>>>

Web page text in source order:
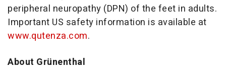
peripheral neuropathy (DPN) of the feet in adults.
Important US safety information is available at
www.qutenza.com.
About Grünenthal
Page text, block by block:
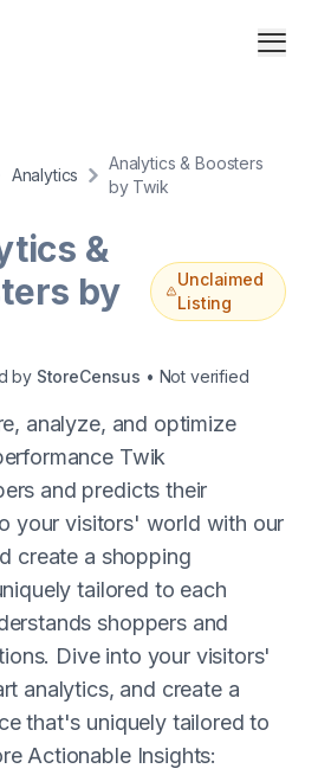
Analytics
Analytics & Boosters
by Twik
&
by
Unclaimed
Listing
by StoreCensus • Not verified
analyze, and optimize
Twik
and predicts their
your visitors' world with our
create a shopping
tailored to each
shoppers and
Dive into your visitors'
analytics, and create a
that's uniquely tailored to
Actionable Insights:
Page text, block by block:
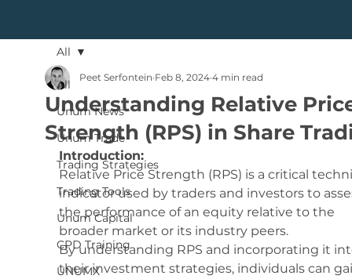
All
Unum News
Unum Trade
Trading Strategies
Trading Tools
Unum Capital
CPD Training
UNUMX
All
Understanding Relative
Strength (RPS) in Share
Peet Serfontein Feb 8, 2024 4 min read
Introduction:
Relative Price Strength (RPS) is a critical
indicator used by traders and investors to
the performance of an equity relative to the
broader market or its industry peers.
By understanding RPS and incorporating it
their investment strategies, individuals can
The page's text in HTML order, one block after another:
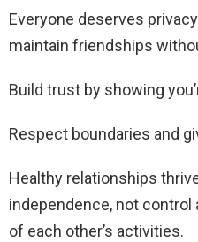
Everyone deserves
maintain friendships
Build trust by showing
Respect boundaries and
Healthy relationships
independence, not
of each other’s activities.
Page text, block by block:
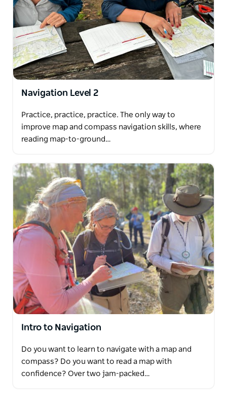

<<<

Every entry, exactly as written: transcribe it, passing over any pictures.

Web page text in source order:
peripheral neuropathy (DPN) of the feet in adults.
Important US safety information is available at
www.qutenza.com.
About Grünenthal
Page text, block by block:
Analytics
Analytics & Boosters
by Twik
&
by
Unclaimed
Listing
by StoreCensus • Not verified
analyze, and optimize
Twik
and predicts their
your visitors' world with our
create a shopping
tailored to each
shoppers and
Dive into your visitors'
analytics, and create a
that's uniquely tailored to
Actionable Insights:
Page text, block by block:
All
Unum News
Unum Trade
Trading Strategies
Trading Tools
Unum Capital
CPD Training
UNUMX
All
Understanding Relative
Strength (RPS) in Share
Peet Serfontein Feb 8, 2024 4 min read
Introduction:
Relative Price Strength (RPS) is a critical
indicator used by traders and investors to
the performance of an equity relative to the
broader market or its industry peers.
By understanding RPS and incorporating it
their investment strategies, individuals can
The page's text in HTML order, one block after another:
Everyone deserves
maintain friendships
Build trust by showing
Respect boundaries and
Healthy relationships
independence, not
of each other’s activities.
Page text, block by block:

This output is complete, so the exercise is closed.